Em encontro nacional na Bahia, lideranças indígenas afirmam: “nossas retomadas são sagradas e imparáveis”

Ao fim de encontro que reuniu indígenas de onze estados e diversos povos, lideranças prestaram solidariedade ao povo Pataxó e divulgaram carta em defesa de direitos e territórios

No Cimi

Um encontro nacional reuniu nesta semana, na Bahia, lideranças indígenas de onze estados e diversos povos, que se somaram aos Pataxó, Tupinambá e Pataxó Hã-Hã-Hãe para trocar experiências e articular estratégias comuns para enfrentar as ameaças que rondam seus territórios e seus direitos.

As reflexões sobre a questão territorial foram o eixo para o qual os relatos convergiram. Do Mato Grosso do Sul à Bahia, passando por Amazonas, Roraima, Pará, Rondônia, Tocantins, Mato Grosso, São Paulo, Maranhão e Alagoas, as pressões enfrentadas variam: mineração, agronegócio, especulação imobiliária, grandes obras e empreendimentos; em comum, o desafio de garantir a demarcação das terras ainda não regularizadas e proteger as já demarcadas, mas sob a pressão de invasores.

A preocupação com os desdobramentos da recente decisão do Supremo Tribunal Federal (STF) nas ações de controle de constitucionalidade da Lei 14.701/2023, ocorrido em dezembro de 2025, também foi um ponto de análise e discussão do encontro.

O risco de criminalização das retomadas e as dúvidas geradas por diversos pontos da decisão cuja aplicação ainda é incerta foram levantados por diversas lideranças, que buscaram analisar como estas medidas e o atual cenário jurídico e político podem afetar seus próprios territórios – e quais os caminhos para garantir a efetividade de seus direitos.

As reflexões sobre estes pontos foram sistematizadas numa carta final, que reúne uma série de alinhamentos pactuados entre as lideranças e apresenta um conjunto de reivindicações ao poder público (confira abaixo).

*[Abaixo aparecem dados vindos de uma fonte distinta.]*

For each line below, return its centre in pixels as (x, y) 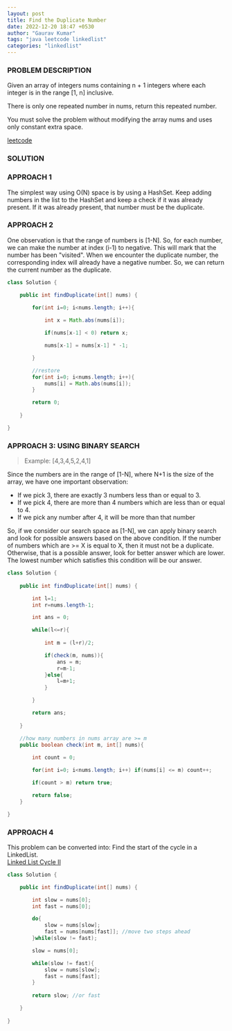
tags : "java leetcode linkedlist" (57, 40)
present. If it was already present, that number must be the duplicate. (106, 207)
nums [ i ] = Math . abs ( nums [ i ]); (88, 383)
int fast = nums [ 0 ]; (62, 906)
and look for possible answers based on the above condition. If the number (114, 538)
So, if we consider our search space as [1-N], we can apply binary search (112, 531)
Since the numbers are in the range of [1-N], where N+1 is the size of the (110, 475)
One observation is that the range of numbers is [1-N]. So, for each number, (115, 240)

O contexto de violência contra o povo Pataxó no extremo sul da Bahia, a quem os diversos povos presentes manifestaram solidariedade, perpassou o evento, realizado com apoio do Conselho Indigenista Missionário (Cimi).

“Hoje, nós não podemos sair na estrada usando um cocar. Se formos identificados como indígenas, corremos risco de vida. Essa é a realidade que estamos vivendo no extremo sul da Bahia”, afirmou Marcley Pataxó, representante do Movimento Unido dos Povos e Organizações Indígenas da Bahia (Mupoiba) no encontro.

“O que une as lutas indígenas em todo o país é a questão territorial. Isso é o que nos conecta com a luta dos Yanomami, dos Guarani, dos povos do Tapajós. E nós precisamos articular as nossas lutas para conseguir avançar e contrapor esse poder que é contrário aos nossos direitos”, refletiu.

“Aqui na Bahia os povos Pataxó, Pataxó Hã-Hã-Hãe e Tupinambá estão enfrentando uma guerra árdua contra as milícias do Invasão Zero e os grandes interesses do capital”, afirma a carta final do encontro. “Foram partilhadas histórias semelhantes vindas de todas as regiões do país, onde nossos povos sonham e avançam na esperança de ter suas terras demarcadas e respeitadas”.

Muitas lideranças relataram ameaças que dificultam até deslocamentos nas suas próprias regiões. “Nossa maior conquista é a nossa resistência, é não desistir”, disse Eva Canoé, liderança de Rondônia.

“Quando foi que um governo disse: ‘vocês podem ir para a terra, que eu garanto’? Eu nunca ouvi falar. Sempre foi luta muito forte, resistência, para defender e recuperar a nossa terra, com unhas e dentes”, afirmou o cacique Naô Xohã, da Terra Indígena (TI) Barra Velha do Monte Pascoal.

“Conseguimos derrotar o marco temporal, mas nasceram sementes deles, a Lei 14.701/2023, a PEC [Proposta de Emenda Constitucional] 48. E o próprio governo está indo aos territórios para convencer a comunidade a aceitar compra de terra no lugar da demarcação”, disse Simão Guarani Kaiowá, integrante da coordenação da Articulação dos Povos Indígenas do Brasil (Apib) e coordenador da Aty Guasu, a Grande Assembleia dos Povos Guarani e Kaiowá.

“Nossas retomadas vão continuar. A luta em defesa da natureza e pelas nossas Terras irá prosseguir. Com, sem ou apesar das leis das colonizações e da exploração do Capital, iremos lutar. Nossas retomadas são sagradas e imparáveis”, garantem as lideranças na carta final do encontro.

 

Sem medo e contra o sistema:

Carta do Encontro Nacional de Lideranças Indígenas

Bahia, 25/02/2026

Desde a Bahia, durante o Encontro Nacional de Lideranças Indígenas, nós, povos em luta, conclamamos a todos os demais parentes para que possamos cantar e lutar, dançar e resistir. Ouçam o nosso chamado, somem a nossa marcha, porque a vida depende do nosso levante!

Representados por diversos povos, na entoada de nossos cantos sagrados e ao som de nossos maracás, juntamos nossas cosmovisões e partilhamos nossa espiritualidade. Junto a nossos encantados, buscamos forças para enfrentar o projeto do capital que está em curso e visa acabar com a Constituição e abrir nossos territórios sagrados para a exploração.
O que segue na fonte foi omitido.